▶ Provided records

__________________________________________________

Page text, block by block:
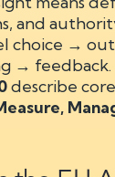
and
choice →
→ feedback.
describe
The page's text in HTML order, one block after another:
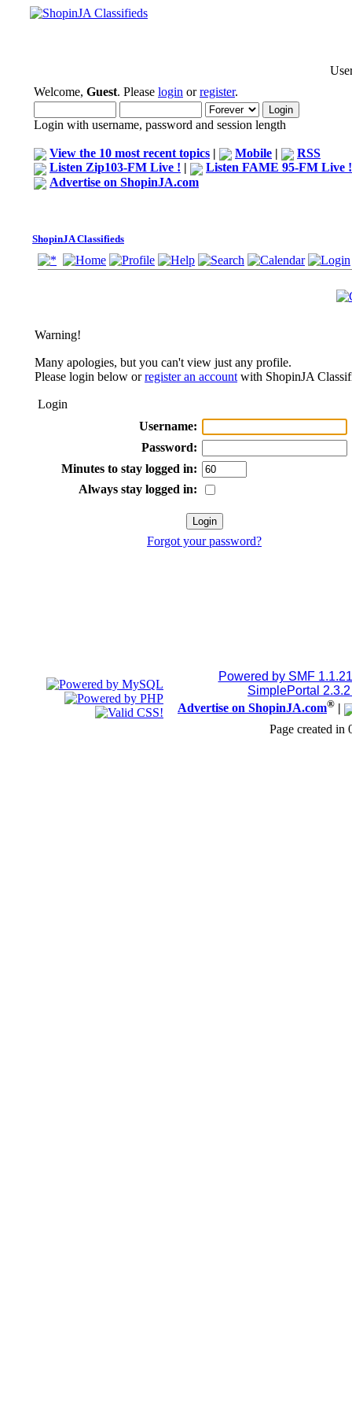
Welcome, Guest. Please login orregister.
Login with username, password and session length
View the 10 most recent topics | Mobile |
RSS
Listen Zip103-FM Live ! |
Listen FAME 95-FM Live !
Advertise on ShopinJA.com
ShopinJA Classifieds
Warning!
Many apologies, but you can't view just any profile.
Please login below orregister an account with ShopinJA
Login
Username:
Password:
Minutes to stay logged in:
Always stay logged in:
Forgot your password?
Powered by SMF 1.1.21
SimplePortal
Advertise on ShopinJA.com® |
Page created in
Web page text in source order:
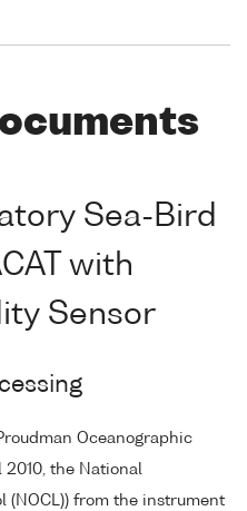
Sea-Bird
with
Sensor
Oceanographic
2010, the National
(NOCL)) from the instrument
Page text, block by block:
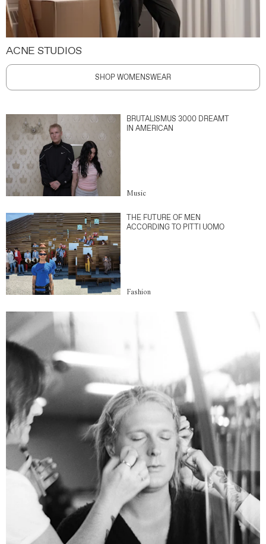
ACNE STUDIOS
SHOP WOMENSWEAR
BRUTALISMUS 3000 DREAMT
IN AMERICAN
Music
THE FUTURE OF MEN
ACCORDING TO PITTI UOMO
Fashion

__________________________________________________

▶ Aim of the task
Exact copy, no pictures: return the entries word for word.

▶ Response
Page text, block by block:
and
choice →
→ feedback.
describe
The page's text in HTML order, one block after another:
Welcome, Guest. Please login orregister.
Login with username, password and session length
View the 10 most recent topics | Mobile |
RSS
Listen Zip103-FM Live ! |
Listen FAME 95-FM Live !
Advertise on ShopinJA.com
ShopinJA Classifieds
Warning!
Many apologies, but you can't view just any profile.
Please login below orregister an account with ShopinJA
Login
Username:
Password:
Minutes to stay logged in:
Always stay logged in:
Forgot your password?
Powered by SMF 1.1.21
SimplePortal
Advertise on ShopinJA.com® |
Page created in
Web page text in source order:
Sea-Bird
with
Sensor
Oceanographic
2010, the National
(NOCL)) from the instrument
Page text, block by block:
ACNE STUDIOS
SHOP WOMENSWEAR
BRUTALISMUS 3000 DREAMT
IN AMERICAN
Music
THE FUTURE OF MEN
ACCORDING TO PITTI UOMO
Fashion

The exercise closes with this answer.